**TASK PROMPT**
Write the listing below out again in full, dropping its pictures.

+++ MATERIALS PROVIDED +++

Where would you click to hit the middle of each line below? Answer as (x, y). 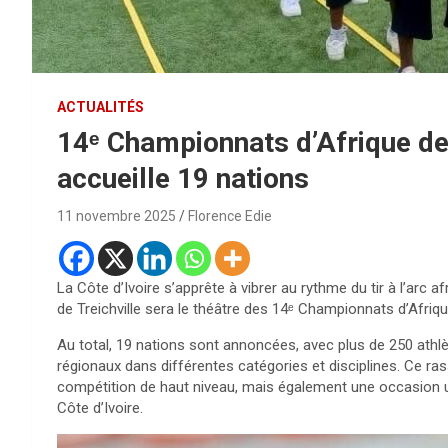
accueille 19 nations (183, 178)
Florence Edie (230, 215)
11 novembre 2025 (116, 215)
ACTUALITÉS (100, 106)

+++

**ANSWER BELOW**
Where would you click to hit the middle of each line below? Answer as (x, y). 
accueille 19 nations (183, 178)
Florence Edie (230, 215)
11 novembre 2025 (116, 215)
ACTUALITÉS (100, 106)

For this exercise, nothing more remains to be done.